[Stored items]
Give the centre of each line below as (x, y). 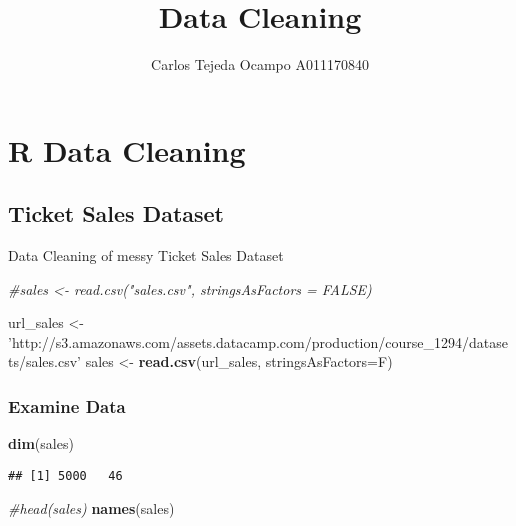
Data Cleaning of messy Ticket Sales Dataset (146, 255)
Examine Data (67, 406)
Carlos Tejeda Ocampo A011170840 (260, 64)
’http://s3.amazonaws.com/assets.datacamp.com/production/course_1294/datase (258, 341)
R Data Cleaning (127, 149)
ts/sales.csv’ (45, 361)
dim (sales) (41, 443)
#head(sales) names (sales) (91, 507)
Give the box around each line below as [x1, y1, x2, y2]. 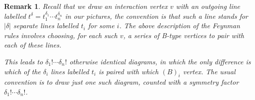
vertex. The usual [183, 66, 236, 76]
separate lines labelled [13, 20, 79, 31]
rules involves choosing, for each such [4, 30, 118, 40]
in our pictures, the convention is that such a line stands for [64, 10, 248, 21]
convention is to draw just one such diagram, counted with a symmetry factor [4, 77, 239, 87]
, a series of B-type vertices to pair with [123, 30, 244, 40]
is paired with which [98, 66, 159, 76]
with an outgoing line [176, 1, 240, 11]

EXERCISE: Return every line above in which the string "with" occurs.

ANSWER SPACE:
convention is to draw just one such diagram, counted with a symmetry factor [4, 77, 239, 87]
, a series of B-type vertices to pair with [123, 30, 244, 40]
is paired with which [98, 66, 159, 76]
with an outgoing line [176, 1, 240, 11]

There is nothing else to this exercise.